Die praeambula von Leonhard Kleber schlagen zwei andere Wege zur selbständigen Instrumentalmusik ein. Der erste, mehr konventionelle Weg beschreitet den Weg der älteren Fundamenta, indem sie Klangfortschreitungen notiert, die verziert werden können, oder bringt Spielfiguren, die wie in der bekannten üblichen Praxis mehrfach wiederholt werden können. Der zweite, originellere Weg geht von dem kompositorischen Niveau vokaler Vorlagen aus und erreicht mit Imitationen, oktavversetzten Bezügen und dem Aufbau von Zusammenhängen, die als Perioden fasslich sind, einen ebenbürtigen Satzstil. Hierzu gehören auch seine beiden Fantasien (Nr. 36 und 83) und ein »Preambalon in fa« (Nr. 53); letzteres stellt ein eindeutiges tonales Zentrum dar, indem es eine ausgewogene Synthese aus Laufwerk und Klangwechseln bringt. Diese Vorgehensweise wird erst im 17. Jahrhundert wieder von Franz Tunder aufgegriffen.

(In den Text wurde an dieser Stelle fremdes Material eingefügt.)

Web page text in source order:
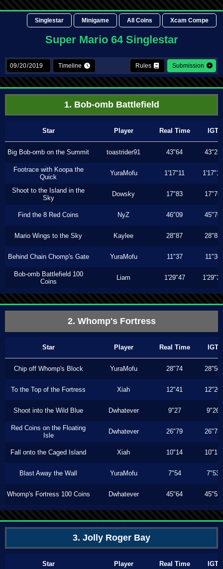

Es bleibt die nicht lösbare Frage nach dem Verfasser der zahlreichen Werke, die von Kleber anonym in die Sammlung aufgenommenen wurden; eine noch wesentlich größere Frage stellt sich wegen des vermuteten gewaltigen Schwunds in der Überlieferung: Welche kompositorische und andere Tätigkeit von Leonhard Kleber setzt sich in den mehr als 30 Jahren nach 1524 fort?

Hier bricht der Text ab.